Stored records:
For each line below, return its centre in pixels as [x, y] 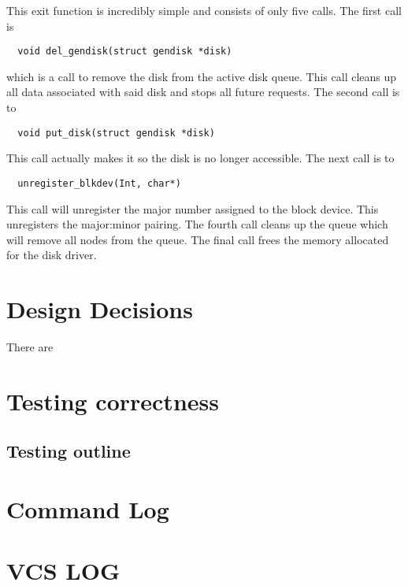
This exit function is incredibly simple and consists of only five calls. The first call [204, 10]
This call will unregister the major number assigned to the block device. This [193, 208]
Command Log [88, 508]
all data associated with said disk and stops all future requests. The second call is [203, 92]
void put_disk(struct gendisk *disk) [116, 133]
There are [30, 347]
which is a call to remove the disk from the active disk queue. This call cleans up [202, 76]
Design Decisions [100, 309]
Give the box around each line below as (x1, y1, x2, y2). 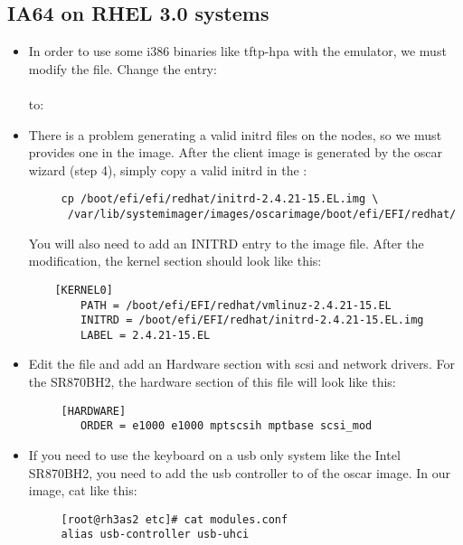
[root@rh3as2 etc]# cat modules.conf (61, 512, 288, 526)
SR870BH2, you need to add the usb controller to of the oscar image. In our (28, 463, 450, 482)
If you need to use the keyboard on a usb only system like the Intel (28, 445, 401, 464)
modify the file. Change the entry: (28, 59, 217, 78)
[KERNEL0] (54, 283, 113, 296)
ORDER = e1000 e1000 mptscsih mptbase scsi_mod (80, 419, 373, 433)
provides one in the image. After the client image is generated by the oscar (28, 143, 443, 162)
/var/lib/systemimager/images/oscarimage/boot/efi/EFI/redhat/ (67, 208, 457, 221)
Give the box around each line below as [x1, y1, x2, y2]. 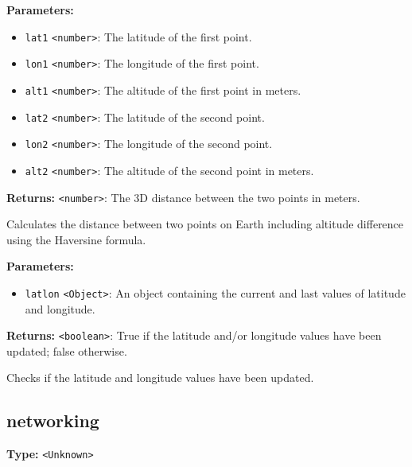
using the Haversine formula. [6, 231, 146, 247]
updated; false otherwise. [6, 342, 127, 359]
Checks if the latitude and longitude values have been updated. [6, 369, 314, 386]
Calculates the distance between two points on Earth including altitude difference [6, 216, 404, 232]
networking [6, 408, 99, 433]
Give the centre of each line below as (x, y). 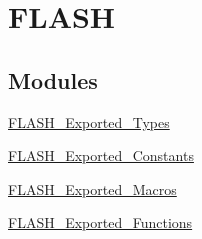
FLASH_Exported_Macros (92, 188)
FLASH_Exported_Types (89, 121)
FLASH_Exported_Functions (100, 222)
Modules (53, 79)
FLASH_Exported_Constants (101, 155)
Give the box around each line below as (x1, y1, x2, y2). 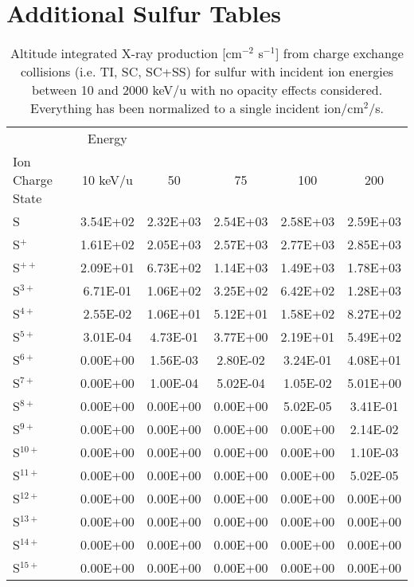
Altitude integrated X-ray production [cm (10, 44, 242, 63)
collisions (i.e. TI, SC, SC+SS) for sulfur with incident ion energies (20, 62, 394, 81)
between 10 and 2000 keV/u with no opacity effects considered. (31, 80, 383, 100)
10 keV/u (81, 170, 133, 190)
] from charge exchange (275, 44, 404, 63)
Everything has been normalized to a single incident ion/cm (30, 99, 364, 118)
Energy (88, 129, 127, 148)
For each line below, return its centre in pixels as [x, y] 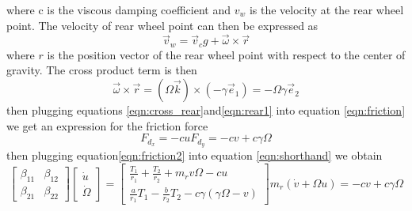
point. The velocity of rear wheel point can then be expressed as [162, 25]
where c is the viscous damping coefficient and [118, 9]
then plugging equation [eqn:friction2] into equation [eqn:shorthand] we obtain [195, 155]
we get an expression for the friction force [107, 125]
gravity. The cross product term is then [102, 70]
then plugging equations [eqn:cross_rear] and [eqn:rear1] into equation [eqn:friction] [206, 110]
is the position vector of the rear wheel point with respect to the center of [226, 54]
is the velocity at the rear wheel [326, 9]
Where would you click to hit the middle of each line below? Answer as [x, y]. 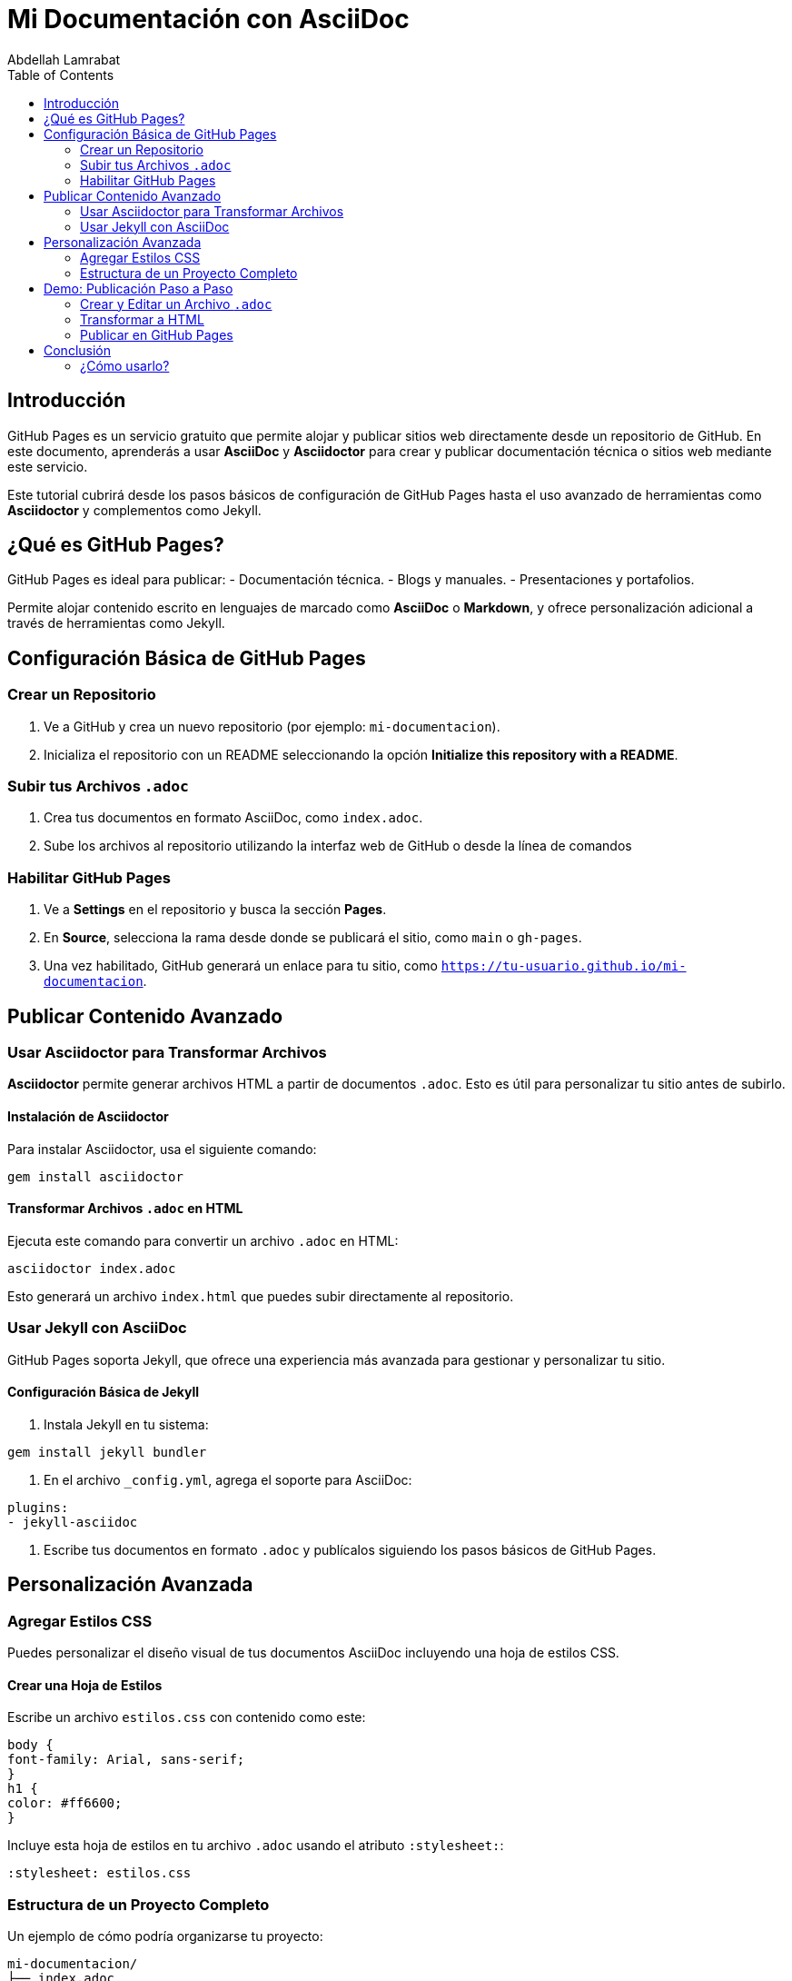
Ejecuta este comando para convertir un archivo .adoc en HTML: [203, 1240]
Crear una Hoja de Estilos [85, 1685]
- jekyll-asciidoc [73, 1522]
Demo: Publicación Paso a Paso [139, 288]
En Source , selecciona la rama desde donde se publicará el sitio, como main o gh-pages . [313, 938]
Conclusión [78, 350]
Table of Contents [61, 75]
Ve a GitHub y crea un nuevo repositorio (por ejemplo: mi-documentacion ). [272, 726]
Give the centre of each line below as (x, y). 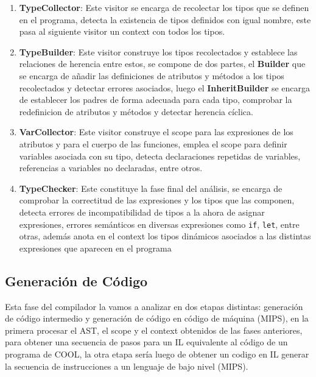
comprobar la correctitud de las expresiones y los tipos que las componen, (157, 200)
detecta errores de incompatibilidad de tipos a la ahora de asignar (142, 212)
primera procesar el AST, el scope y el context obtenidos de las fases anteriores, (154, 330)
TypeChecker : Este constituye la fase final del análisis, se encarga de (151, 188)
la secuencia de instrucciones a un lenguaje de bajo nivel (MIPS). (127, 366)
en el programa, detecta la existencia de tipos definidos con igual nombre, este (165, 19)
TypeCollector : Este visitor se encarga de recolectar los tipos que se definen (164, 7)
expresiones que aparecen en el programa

What the task asks: All of the records should be set down exactly, minus the pictures they hold.

Task answer:
For each line below, return its centre in pixels as [x, y] 
This exit function is incredibly simple and consists of only five calls. The first call [204, 10]
This call will unregister the major number assigned to the block device. This [193, 208]
Command Log [88, 508]
all data associated with said disk and stops all future requests. The second call is [203, 92]
void put_disk(struct gendisk *disk) [116, 133]
There are [30, 347]
which is a call to remove the disk from the active disk queue. This call cleans up [202, 76]
Design Decisions [100, 309]
Give the box around each line below as (x1, y1, x2, y2). 
[root@rh3as2 etc]# cat modules.conf (61, 512, 288, 526)
SR870BH2, you need to add the usb controller to of the oscar image. In our (28, 463, 450, 482)
If you need to use the keyboard on a usb only system like the Intel (28, 445, 401, 464)
modify the file. Change the entry: (28, 59, 217, 78)
[KERNEL0] (54, 283, 113, 296)
ORDER = e1000 e1000 mptscsih mptbase scsi_mod (80, 419, 373, 433)
provides one in the image. After the client image is generated by the oscar (28, 143, 443, 162)
/var/lib/systemimager/images/oscarimage/boot/efi/EFI/redhat/ (67, 208, 457, 221)
Give the box around each line below as [x1, y1, x2, y2]. 
using the Haversine formula. [6, 231, 146, 247]
updated; false otherwise. [6, 342, 127, 359]
Checks if the latitude and longitude values have been updated. [6, 369, 314, 386]
Calculates the distance between two points on Earth including altitude difference [6, 216, 404, 232]
networking [6, 408, 99, 433]
Give the centre of each line below as (x, y). 
FLASH_Exported_Macros (92, 188)
FLASH_Exported_Types (89, 121)
FLASH_Exported_Functions (100, 222)
Modules (53, 79)
FLASH_Exported_Constants (101, 155)
Give the box around each line below as (x1, y1, x2, y2). 
Altitude integrated X-ray production [cm (10, 44, 242, 63)
collisions (i.e. TI, SC, SC+SS) for sulfur with incident ion energies (20, 62, 394, 81)
between 10 and 2000 keV/u with no opacity effects considered. (31, 80, 383, 100)
10 keV/u (81, 170, 133, 190)
] from charge exchange (275, 44, 404, 63)
Everything has been normalized to a single incident ion/cm (30, 99, 364, 118)
Energy (88, 129, 127, 148)
For each line below, return its centre in pixels as [x, y] 
point. The velocity of rear wheel point can then be expressed as [162, 25]
where c is the viscous damping coefficient and [118, 9]
then plugging equation [eqn:friction2] into equation [eqn:shorthand] we obtain [195, 155]
we get an expression for the friction force [107, 125]
gravity. The cross product term is then [102, 70]
then plugging equations [eqn:cross_rear] and [eqn:rear1] into equation [eqn:friction] [206, 110]
is the position vector of the rear wheel point with respect to the center of [226, 54]
is the velocity at the rear wheel [326, 9]
Where would you click to hit the middle of each line below? Answer as [x, y]. 
Ejecuta este comando para convertir un archivo .adoc en HTML: [203, 1240]
Crear una Hoja de Estilos [85, 1685]
- jekyll-asciidoc [73, 1522]
Demo: Publicación Paso a Paso [139, 288]
En Source , selecciona la rama desde donde se publicará el sitio, como main o gh-pages . [313, 938]
Conclusión [78, 350]
Table of Contents [61, 75]
Ve a GitHub y crea un nuevo repositorio (por ejemplo: mi-documentacion ). [272, 726]
Give the centre of each line below as (x, y). 
comprobar la correctitud de las expresiones y los tipos que las componen, (157, 200)
detecta errores de incompatibilidad de tipos a la ahora de asignar (142, 212)
primera procesar el AST, el scope y el context obtenidos de las fases anteriores, (154, 330)
TypeChecker : Este constituye la fase final del análisis, se encarga de (151, 188)
la secuencia de instrucciones a un lenguaje de bajo nivel (MIPS). (127, 366)
en el programa, detecta la existencia de tipos definidos con igual nombre, este (165, 19)
TypeCollector : Este visitor se encarga de recolectar los tipos que se definen (164, 7)
expresiones que aparecen en el programa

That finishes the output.